In addition to BSL-3 considerations, BSL-4 laboratories have the following containment requirements:
- Personnel are required to change clothing before entering, shower upon exiting
- Decontamination of all materials before exiting
- Personnel must wear appropriate personal protective equipment from prior BSL levels, as well as a full body, air-supplied, positive pressure suit
- A Class III biological safety cabinet
A BSL-4 laboratory is extremely isolated—often located in a separate building or in an isolated and restricted zone of the building. The laboratory also features a dedicated supply and exhaust air, as well as vacuum lines and decontamination systems.
The U.S. has at least 13 such labs. Some of those are used by the military and may be used for bio weapon research. But most are medical research facilities.
The laboratory in Wuhan is specialized on viruses that are typical for the larger area. Some of its leaders are researching why bats are not affected by the viruses that they carry and which can kill people. SARS is known to have emerged from bats. Knowing how a bat's protection mechanism works could help to create better vaccines.
To jump from those facts to unfounded speculations and to accusing the researchers of having developed the nCoV19 or of spreading it is truly nefarious.

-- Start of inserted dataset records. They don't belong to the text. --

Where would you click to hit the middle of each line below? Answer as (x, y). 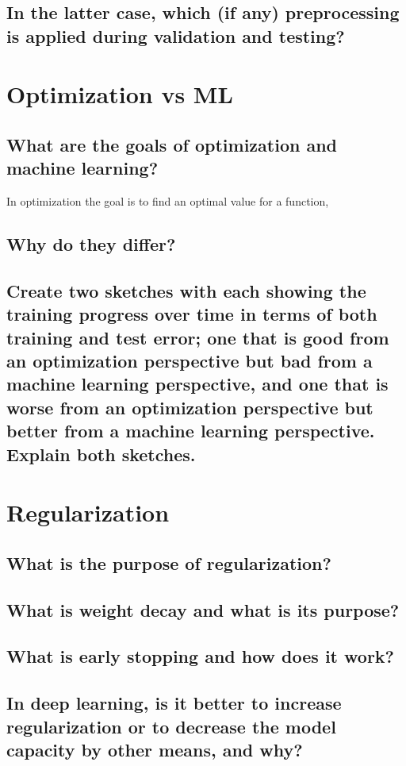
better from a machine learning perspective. (191, 431)
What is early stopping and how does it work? (200, 656)
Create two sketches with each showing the (186, 290)
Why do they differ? (91, 244)
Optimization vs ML (120, 94)
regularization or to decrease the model (171, 726)
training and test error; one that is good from (198, 337)
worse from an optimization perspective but (190, 407)

Aside from conspiracy nutters there is one serious suggestion that the novel coronavirus may indeed be something special.
A number of Indian researchers have self-published a paper that claims that the 'building plan' of the novel coronavirus, its RNA, contains elements of the HIV-1 Aids virus RNA. The paper was NOT peer reviewed and two researchers in microbiology I have contacted have, like me, doubts about its conclusions.

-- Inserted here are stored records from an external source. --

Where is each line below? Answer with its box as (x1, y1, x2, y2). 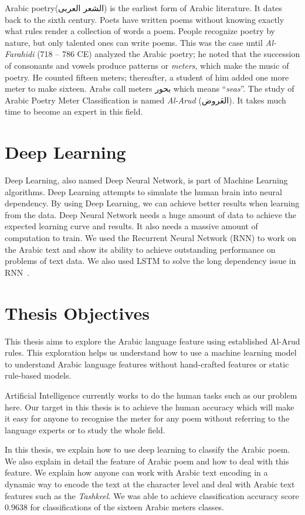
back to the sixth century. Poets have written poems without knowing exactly (5, 13, 284, 25)
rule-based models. (5, 369, 72, 382)
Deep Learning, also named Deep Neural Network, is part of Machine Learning (5, 174, 288, 186)
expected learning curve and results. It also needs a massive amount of (5, 220, 258, 232)
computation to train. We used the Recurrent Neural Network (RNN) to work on (5, 232, 296, 244)
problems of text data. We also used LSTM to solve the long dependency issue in (5, 255, 296, 267)
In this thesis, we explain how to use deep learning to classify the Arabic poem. (5, 443, 290, 456)
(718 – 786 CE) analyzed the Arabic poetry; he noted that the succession (37, 48, 300, 60)
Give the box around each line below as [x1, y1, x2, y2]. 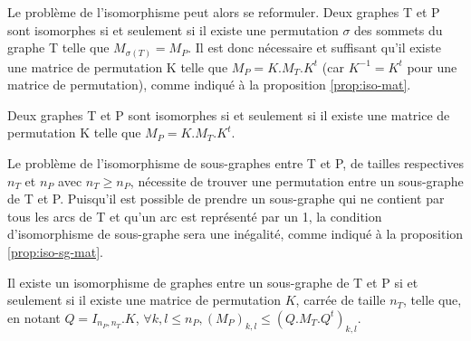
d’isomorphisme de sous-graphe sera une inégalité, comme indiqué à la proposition [7, 224, 464, 243]
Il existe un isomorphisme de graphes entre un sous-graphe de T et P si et [7, 272, 418, 291]
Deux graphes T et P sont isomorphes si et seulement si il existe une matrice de [7, 105, 450, 124]
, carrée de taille [295, 290, 386, 309]
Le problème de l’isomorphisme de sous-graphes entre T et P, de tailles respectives [7, 154, 464, 173]
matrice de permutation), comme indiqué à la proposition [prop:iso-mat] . [7, 75, 411, 94]
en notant [7, 308, 61, 327]
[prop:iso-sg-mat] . [7, 242, 103, 261]
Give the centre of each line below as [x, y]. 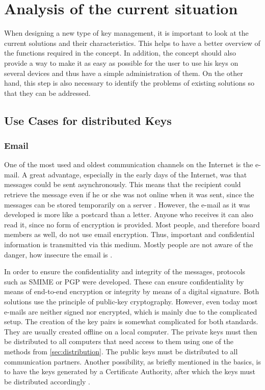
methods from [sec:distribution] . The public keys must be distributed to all [121, 351]
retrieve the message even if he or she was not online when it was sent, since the [129, 194]
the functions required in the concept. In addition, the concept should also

The paper confirms that the novel coronavirus is related to the virus that caused the SARS epidemic:
Our phylogentic tree of full-length coronaviruses suggests that 2019-nCoV is closely related to SARS CoV [Fig 1]. In addition, other recent studies have linked the 2019-nCoV to SARS CoV.
The researchers then sequenced 6 strings which form a part of the RNA of the novel corona virus. They find that there are four short insertions that distinguish it from the SARS virus:
We then translated the aligned genome and found that these inserts are present in all Wuhan 2019-nCoV viruses except the 2019-nCoV virus of Bat as a host [Fig.S4]. Intrigued by the 4 highly conserved inserts unique to 2019-nCoV we wanted to understand their origin. For this purpose, we used the 2019-nCoV local alignment with each insert as query against all virus genomes and considered hits with 100% sequence coverage. Surprisingly, each of the four inserts aligned with short segments of the Human immunodeficiency Virus-1 (HIV-1) proteins.
The inserts in the 1387 units long string which also occur in HIV-1 have a length of 6 to 8. They are in my estimate too few and too short to make a statistically viable case. But the researchers suggest, without providing a statistical model or calculations, that these are not only significant but probably artificial:
Although, the 4 inserts represent discontiguous short stretches of amino acids in spike glycoprotein of 2019-nCoV, the fact that all three of them share amino acid identity or similarity with HIV-1 gp120 and HIV-1 Gag (among all annotated virus proteins) suggests that this is not a random fortuitous finding. In other words, one may sporadically expect a fortuitous match for a stretch of 6-12 contiguous amino acid residues in an unrelated protein. However, it is unlikely that all 4 inserts in the 2019-nCoV spike glycoprotein fortuitously match with 2 key structural proteins of an unrelated virus (HIV-1).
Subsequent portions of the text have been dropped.